A obrigatoriedade de vacinação já foi adotada pelo Pentágono, que considerou a não-vacinação um risco para a prontidão da tropa, e para os serviços de saúde que atendem os veteranos. As empresas serão obrigadas a concederem licença remunerada para que seus funcionários se vacinem. Passageiros que se recusarem a usar máscara nos aviões, pagarão multa.
Sem mencionarem explicitamente o anúncio da Casa Branca, a Associação Médica Americana, a Associação Nacional da Indústria e a Business Roundtable emitiram declarações de apoio à política do governo Biden contra a pandemia.
Por sua vez William Schaffner, especialista em doenças infecciosas da Universidade de Vanderbilt, comparou os requisitos de vacinação ao serviço militar em tempos de guerra. “Até o momento, contamos com um exército de voluntários”, disse Schaffner. “Mas, particularmente com a variante Delta, o inimigo foi reforçado e agora um exército voluntário não é suficiente. Precisamos instituir um projeto.”
Na sexta-feira, ao visitar uma escola pública acompanhado pela primeira dama Jill, o presidente Biden reagiu a declarações de governadores republicanos de que ele estaria “exorbitando” de seus poderes, dizendo que eram eles que estavam “se esquivando de sua responsabilidade”.
“Estou tão desapontado que particularmente alguns governadores republicanos foram tão arrogantes com a saúde dessas crianças, tão arrogantes com a saúde de suas comunidades”, disse Biden durante a visita à Brookland Middle School, em Washington. “Isto não é um jogo”.

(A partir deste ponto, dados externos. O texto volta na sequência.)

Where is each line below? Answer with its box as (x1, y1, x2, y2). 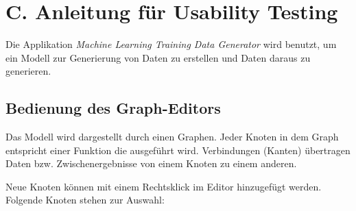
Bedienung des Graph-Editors (5, 97, 221, 119)
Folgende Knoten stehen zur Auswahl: (5, 193, 165, 207)
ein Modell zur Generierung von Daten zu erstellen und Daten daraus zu (5, 50, 311, 64)
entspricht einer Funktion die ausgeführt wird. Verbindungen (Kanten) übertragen (5, 142, 351, 157)
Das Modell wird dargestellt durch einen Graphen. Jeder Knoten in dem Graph (5, 129, 339, 144)
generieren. (5, 64, 51, 78)
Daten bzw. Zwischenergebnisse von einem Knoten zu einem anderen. (5, 156, 297, 171)
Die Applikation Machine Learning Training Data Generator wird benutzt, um (5, 37, 337, 51)
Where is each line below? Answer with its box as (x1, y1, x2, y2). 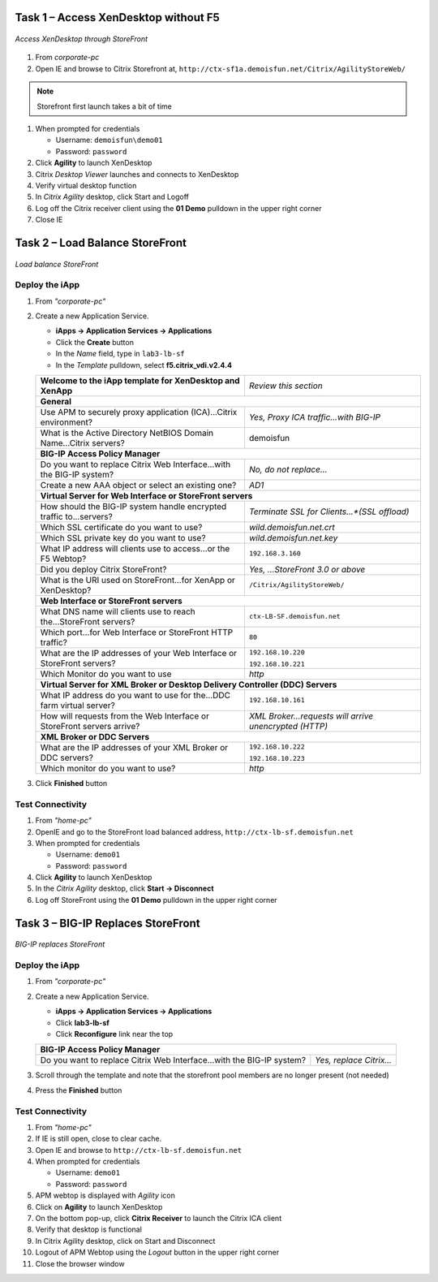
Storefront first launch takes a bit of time (36, 101, 172, 111)
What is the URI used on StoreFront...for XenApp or (40, 574, 235, 585)
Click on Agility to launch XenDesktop (35, 1202, 163, 1211)
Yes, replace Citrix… (315, 1055, 393, 1066)
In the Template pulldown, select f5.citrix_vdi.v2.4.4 (55, 360, 233, 369)
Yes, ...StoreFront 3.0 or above (248, 563, 366, 575)
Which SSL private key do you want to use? (40, 532, 206, 543)
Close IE (35, 215, 63, 225)
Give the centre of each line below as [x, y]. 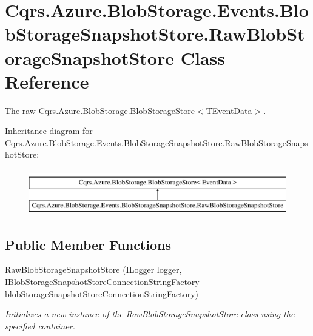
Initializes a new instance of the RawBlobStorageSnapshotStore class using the [150, 314]
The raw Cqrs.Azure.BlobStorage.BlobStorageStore [100, 110]
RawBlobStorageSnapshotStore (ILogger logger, [93, 270]
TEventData [229, 110]
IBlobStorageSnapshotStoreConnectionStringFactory [102, 282]
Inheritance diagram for [49, 131]
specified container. [40, 325]
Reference [47, 81]
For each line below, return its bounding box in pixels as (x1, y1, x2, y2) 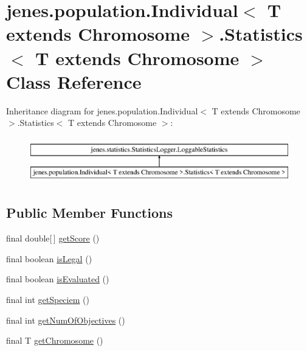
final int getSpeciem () (6, 293, 89, 306)
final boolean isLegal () (6, 252, 92, 265)
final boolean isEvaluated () (6, 273, 109, 285)
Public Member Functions (6, 203, 173, 222)
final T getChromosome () (6, 334, 103, 347)
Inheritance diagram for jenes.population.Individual (6, 104, 198, 117)
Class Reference (6, 69, 142, 94)
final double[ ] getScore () (6, 232, 100, 245)
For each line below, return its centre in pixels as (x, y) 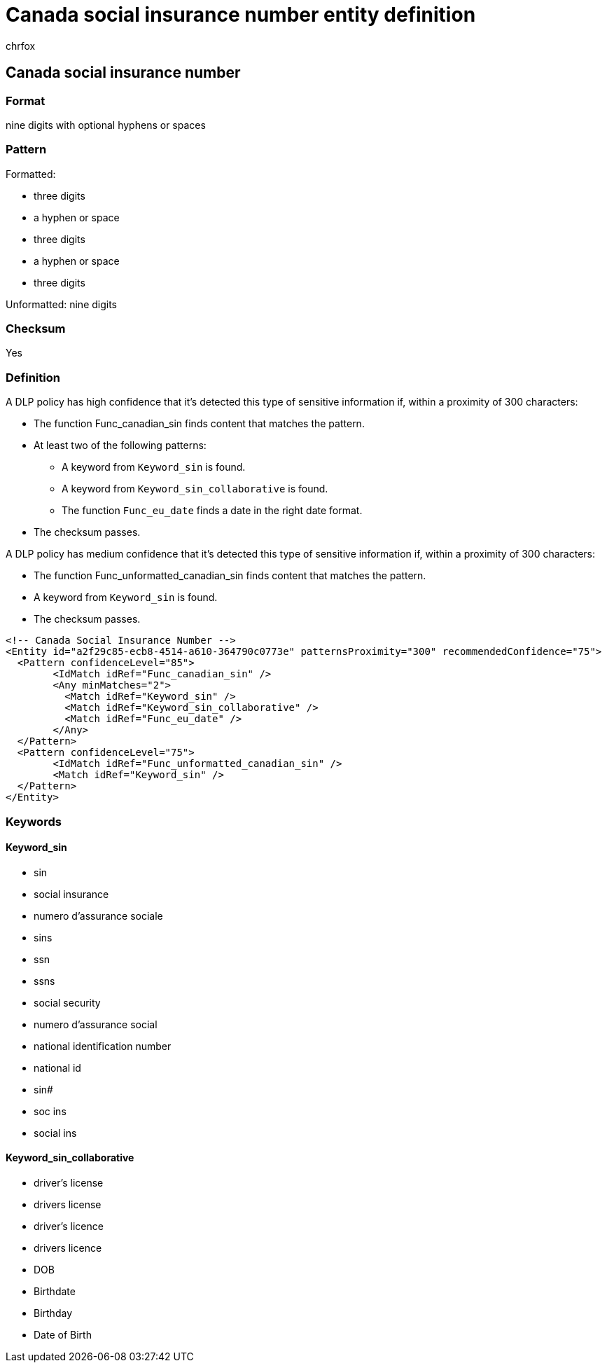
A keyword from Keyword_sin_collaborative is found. (195, 489)
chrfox (21, 46)
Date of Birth (63, 1335)
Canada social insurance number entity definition (241, 15)
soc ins (50, 1111)
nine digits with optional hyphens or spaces (106, 125)
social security (67, 1002)
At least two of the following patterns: (120, 445)
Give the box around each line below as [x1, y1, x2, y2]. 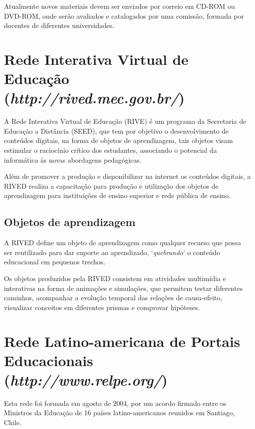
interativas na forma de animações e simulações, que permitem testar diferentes [4, 283, 243, 293]
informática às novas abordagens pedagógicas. [4, 154, 142, 165]
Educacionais [4, 350, 93, 370]
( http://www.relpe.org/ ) [4, 369, 168, 390]
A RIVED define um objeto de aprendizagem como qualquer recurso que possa [4, 237, 241, 248]
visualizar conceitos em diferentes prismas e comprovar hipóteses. [4, 302, 200, 312]
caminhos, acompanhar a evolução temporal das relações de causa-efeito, [4, 292, 223, 303]
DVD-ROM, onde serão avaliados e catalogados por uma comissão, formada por [4, 10, 244, 21]
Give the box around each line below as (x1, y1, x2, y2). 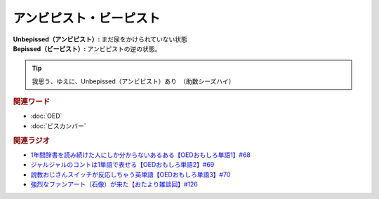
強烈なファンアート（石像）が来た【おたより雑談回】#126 (30, 179, 198, 188)
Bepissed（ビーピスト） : (13, 44, 86, 53)
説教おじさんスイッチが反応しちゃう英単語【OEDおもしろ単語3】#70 (30, 170, 231, 179)
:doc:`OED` (30, 112, 62, 121)
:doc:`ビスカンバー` (30, 121, 87, 130)
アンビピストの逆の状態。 (87, 44, 161, 53)
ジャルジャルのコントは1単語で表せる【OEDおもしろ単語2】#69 (30, 160, 215, 169)
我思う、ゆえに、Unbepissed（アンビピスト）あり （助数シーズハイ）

“Nem sempre podemos saber o que o futuro reserva, mas sabemos o que devemos aos nossos filhos”, acrescentou o presidente norte-americano. “Devemos a eles a promessa de manter suas escolas abertas da forma mais segura possível. Devemos a eles o compromisso de seguir a ciência.”
“A coisa mais segura que você pode fazer por seu filho a partir de 12 anos é vaciná-lo”, disse o presidente, dirigindo-se aos pais. “Você os vacinou para todos os outros tipos de coisas – sarampo, caxumba, rubéola – para eles irem à escola, para poderem praticar esportes, eles tiveram que tomar essas vacinas. Vacine-os.”
A mudança de enfoque do governo Biden possivelmente também visa evitar o desgaste que virá, quando em duas ou três semanas, ao ritmo diário de mortes atual, os EUA superarem o total de mortos da pandemia de 1918, a gripe espanhola, em que morreram 675 mil norte-americanos. Há apenas dois meses, Biden declarou prematuramente a “independência” do país em relação ao coronavírus.
Nas hostes republicanas, houve uma corrida ao Twitter para contestar a medida de Biden. Ronna McDaniel, a presidente do Comitê Nacional Republicano, chamou-a de “decreto federal não-americano e inconstitucional”. O governador da Carolina do Sul, Henry McMaster, postou: “Biden e dos democratas radicais torceram o nariz para a Constituição. Fique tranquilo, vamos lutar contra eles até as portas do inferno para proteger a liberdade e o sustento de todos os sul-carolinos”.
“@JoeBiden nos vemos no tribunal” , escreveu, em Twitter, a governadora Kristi Noem, de Dakota do Sul. Greg Abbott, governador do Texas, chamou as ações de “ataque às empresas privadas” e anunciou que emitiu uma ordem executiva “protegendo o direito dos texanos de escolher se seriam vacinados ou não”. “O Texas já está trabalhando para deter essa usurpação de poder”, postou.
Questionado na sexta-feira sobre a possível ida dos republicanos aos tribunais contra as novas medidas de vacinação, Biden retrucou: “Façam isso”.